Arizona wants water ­‑ from Mexican sea


Shrimp boats coming back to shore after a day of fishing in the Gulf of California, in Puerto Penasco, Mexico. Environmental groups claim that releasing brine into the sea could harm sea life which would ultimately affect fishermen. — ©2023 The New york Times Company

EIGHTY kilometres south of the US border, at the edge of a city on the Gulf of California, a few hectares of dusty shrubs could determine the future of Arizona.

As the state’s two major sources of water, groundwater and the Colorado River, dwindle from drought, climate change and overuse, officials are considering a hydrological Hail Mary: the construction of a plant in Mexico to suck salt out of seawater, then pipe that water hundreds of kilometres, much of it uphill, to Phoenix.

The idea of building a desalination plant in Mexico has been discussed in Arizona for years. But now, a US$5bil (RM23.36bil)project proposed by an Israeli company is under serious consideration, an indication of how worries about water shortages are rattling policymakers in Arizona and across the American West.

On June 1, the state announced that the Phoenix area, the fastest-growing region in the country, doesn’t have enough groundwater to support all the future housing that has been approved. Cities and developers that want to build projects beyond what has been allowed would have to find new sources of water.

State officials are considering whether to set aside an initial US$750mil (RM3.5bil) toward the cost of the desalination project, although Governor Katie Hobbs, a Democrat, has yet to endorse it.

“Desal in Mexico is a highly likely outcome for Arizona,” said Chuck Podolak, the state official in charge of finding new sources of water. Last year, lawmakers agreed to give his agency, the Water Infrastructure Finance Authority of Arizona, US$1bil (RM4.67bil) toward that mission. He said whatever water project gets built “will seem crazy and ambitious – until it’s complete. And that’s our history in Arizona.”

Desalination plants are common in coastal states such as California, Texas and Florida, and in more than 100 other countries. Israel gets more than 60% of its drinking water from the Mediterranean.

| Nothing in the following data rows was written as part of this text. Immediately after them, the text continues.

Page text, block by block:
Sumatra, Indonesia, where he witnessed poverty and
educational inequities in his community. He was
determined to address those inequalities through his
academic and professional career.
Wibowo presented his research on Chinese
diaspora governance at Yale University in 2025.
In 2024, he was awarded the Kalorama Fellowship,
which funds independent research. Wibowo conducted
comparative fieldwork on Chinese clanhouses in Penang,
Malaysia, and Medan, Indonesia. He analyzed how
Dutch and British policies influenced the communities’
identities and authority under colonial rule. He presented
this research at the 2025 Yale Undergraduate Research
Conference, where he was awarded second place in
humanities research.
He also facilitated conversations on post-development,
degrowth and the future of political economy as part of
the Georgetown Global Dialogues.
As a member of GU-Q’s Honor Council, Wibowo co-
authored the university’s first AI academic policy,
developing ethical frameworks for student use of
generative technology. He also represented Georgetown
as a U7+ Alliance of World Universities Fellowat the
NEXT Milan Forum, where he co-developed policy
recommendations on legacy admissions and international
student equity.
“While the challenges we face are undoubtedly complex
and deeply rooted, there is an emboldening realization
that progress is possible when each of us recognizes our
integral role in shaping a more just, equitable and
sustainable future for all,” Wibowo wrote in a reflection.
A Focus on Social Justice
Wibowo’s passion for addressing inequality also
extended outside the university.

The Arizona project would be unusual because of the distance involved and the fact that the state is landlocked. The water would have to travel some 300km, climbing more than 600m along the way, to reach Phoenix.

The plant would allow Arizona to continue growing – but at a high cost.

It would flood the northern Gulf of California with waste brine, threatening one of Mexico’s most productive fisheries. It would carve a freeway-sized corridor through a US national monument and Unesco site, established to protect a fragile desert ecosystem. And the water it provided would cost roughly 10 times more than water from the Colorado River.

In a sense, Arizona has been here before. The state owes its boom to superhuman-scale water projects, culminating in the 540km US$4bil (RM18.7bil) aqueduct that diverts Colorado River water to Phoenix and Tucson.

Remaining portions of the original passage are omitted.